Looking at DNA Replication in more detail
The diagram below represents the replication complex which moves along each replication fork. It is important to realise that replication can only take place in the 5’ to 3’ direction on the strand being formed. Since the two strands which form the DNA double helix run in opposite directions, continuous synthesis of a new strand can only take place on one of these strands i.e. on the template which runs in the 3’ to 5’ direction. This is the lower of the two strand shown in the diagram; it is called the leading strand.

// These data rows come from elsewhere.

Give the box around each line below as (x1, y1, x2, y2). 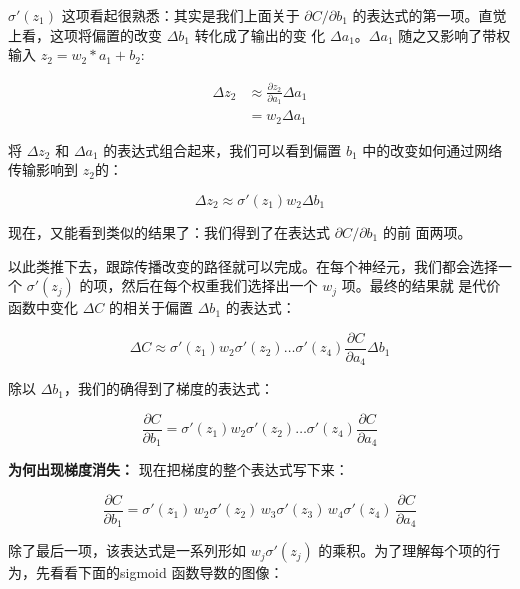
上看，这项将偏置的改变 (8, 24, 162, 45)
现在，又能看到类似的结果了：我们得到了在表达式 (8, 221, 330, 242)
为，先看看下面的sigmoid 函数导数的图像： (8, 562, 284, 583)
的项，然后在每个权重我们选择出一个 (79, 275, 318, 296)
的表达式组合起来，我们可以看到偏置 (103, 139, 342, 160)
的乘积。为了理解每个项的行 (318, 540, 501, 561)
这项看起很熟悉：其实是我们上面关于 (61, 5, 300, 25)
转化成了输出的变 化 (194, 24, 326, 45)

The other strand is called the lagging strand. This poses the question how does the new strand form when the template strand runs in the 5’ to 3’ direction. The new strand would have to be synthesised in the opposite direction i.e. 3’to 5’. But this cannot happen. The solution is found when it is realised that this strand is formed in the 5’ to 3’ direction in small discontinuous pieces called Okasaki fragments which are later joined up.
Just ahead of the replication fork the enzyme helicase unwinds the two strands of the parent DNA by breaking the hydrogen bonds holding the base pairs together. Once separated the two single strand regions are stabilized by single-strand binding proteins. These prevent the bases from reannealing before they can be acted on by the polymerase.

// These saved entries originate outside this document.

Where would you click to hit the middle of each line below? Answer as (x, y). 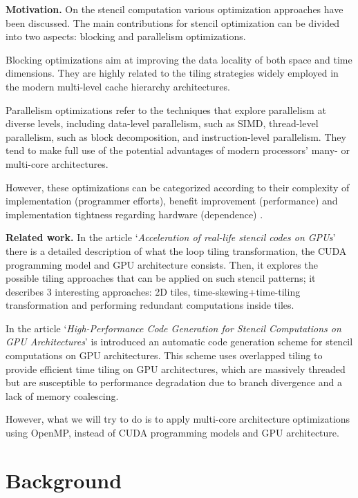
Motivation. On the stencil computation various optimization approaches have (175, 9)
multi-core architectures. (57, 163)
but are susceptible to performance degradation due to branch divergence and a (174, 382)
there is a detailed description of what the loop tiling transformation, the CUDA (176, 250)
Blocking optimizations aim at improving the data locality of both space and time (179, 59)
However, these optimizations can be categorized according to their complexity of (178, 187)
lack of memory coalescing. (62, 395)
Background (64, 480)

As the helicase moves forward the double helix is subjected to a twisting strain. This occurs since DNA replication requires that the double helix is not only unzipped but unwound as well. This unwinding uses the enzymes topoisomerases. These act by forming short breaks in the DNA strands and then rejoining the strands so preventing any strain.
DNA ReplicationAdapted from an image by LadyofHats
A DNA polymerase at the start of the DNA synthesis needs a primer to start the process. On the leading strand only one primer is necessary since here the synthesis is continuous. On the lagging strand the synthesis of DNA is discontinuous and proceeds by the formation of Okazaki fragments. Each fragment requires that an RNA primer is first formed; the Okazaki fragment is then synthesised by DNA polymerase α. A consequence of this action is that there is a join between the Okazaki fragment and the RNA primer. In eukaryotic cell division exonucleases remove the RNA primers and replaced them with DNA. The gap between Okazaki fragments are filled by the action of polymerase δ. DNA ligase then catalyses the formation of a phosphodiester bond between neighbouring Okazaki fragments so forming a continuous new strand of DNA.
It should be noted that uracil takes the place of thymine on the RNA primer.
In addition polymerase δ is associated with two further proteins that load the polymerase firstly onto the primer and then maintains its position with the template. These are called the clamp-loading proteins and sliding-clamp proteins. (For simplicity these are not shown in the diagram).

Telomers are found at the 5’-end of the chromosome. As has already been mentioned these are special repeat sequences of nucleotides whose function is to protect the chromosome during cell division and DNA replication. For example the repeat (TTAGG)n is found in honey bees.
Replication starts at the 5’-end with an RNA primer. These RNA primers when formed along the chromosome are changed to DNA by a DNA polymerase as describe above. However, the polymerase cannot act on the RNA primer when this is at the start of the chromosome. If another mechanism did not occur then the chromosome would gradually decrease in length after each cell division during meiosis. This shortening of the chromosome would then affect gene function over time. The problem is solved by a special a enzyme telomerase. This acts by catalysing the replacement of the RNA by DNA in the absence of a DNA template.